Macon vet wins long battle with VA

wcrenshaw@macon.comNovember 17, 2013 


Charles NeSmith, who is now battling cancer, recently received benefits from the VA that he has spent nearly two years trying to receive.


Imagine taking a look at your bank account online one day and seeing that someone has mysteriously deposited $58,000.

That’s what happened to Charles NeSmith a couple of months ago. He soon realized the deposit was from the U.S. Department of Veterans Affairs, which had not notified him that his long-pending application for benefits had been approved.

The deposit covered retroactive benefits from when he had first applied 21 months earlier. He was declared 100 percent disabled and now gets a monthly check.

“I’m happy that they did come through,” said NeSmith, an Air Force veteran who lives in Macon. “In fact, I’m tickled to death over it.”

NeSmith was part of atomic bomb testing in the 1950s and believes it to be the cause of his kidney cancer. In a story in June, The Telegraph featured NeSmith’s long battle with the VA over his benefits. He was among 30 local vets who responded to an online questionnaire about their experiences applying for benefits, and nearly all were negative.

However, now the VA appears to be making strides in clearing up the backlog.

According to figures from the Center for Investigative Reporting, which brought attention to the issue in the spring, the average time veterans have been waiting nationwide has dropped by nearly four months since March.

In Georgia, the typical delay at the Atlanta VA Regional Office has dropped from 227 days in March to 185 days. However, there are 32,741 veterans currently waiting on a compensation ruling, compared with 31,104 this spring.

Air Force and Navy veteran William Hyslip of Bonaire also responded to The Telegraph’s online survey through the Public Information Network this year. He had been unsuccessfully seeking benefits in connection with an accident he suffered while working on a C-130.
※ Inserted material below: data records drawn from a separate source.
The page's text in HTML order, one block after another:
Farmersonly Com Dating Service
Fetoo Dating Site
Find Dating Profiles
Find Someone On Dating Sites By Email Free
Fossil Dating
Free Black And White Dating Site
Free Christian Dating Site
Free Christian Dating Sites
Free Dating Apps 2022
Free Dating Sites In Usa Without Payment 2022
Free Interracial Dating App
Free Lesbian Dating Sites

However, several years of his medical records had been lost, and he was having trouble proving his claim. Since the time he was interviewed by The Telegraph in June, his claim has been denied, but he said he is filing an appeal and hopes to eventually locate his missing records.

NeSmith was so stressed by his claims process that at one point he told a VA processer to just flip a coin so that it could be decided one way or the other. He said getting his case resolved has been a big load off his mind, but the VA still needs to do more for those whose claims remain pending.

“It’s like having a new life now that this is settled,” he said. “You can’t imagine how nerve wracking it can be when you are fighting with the government.”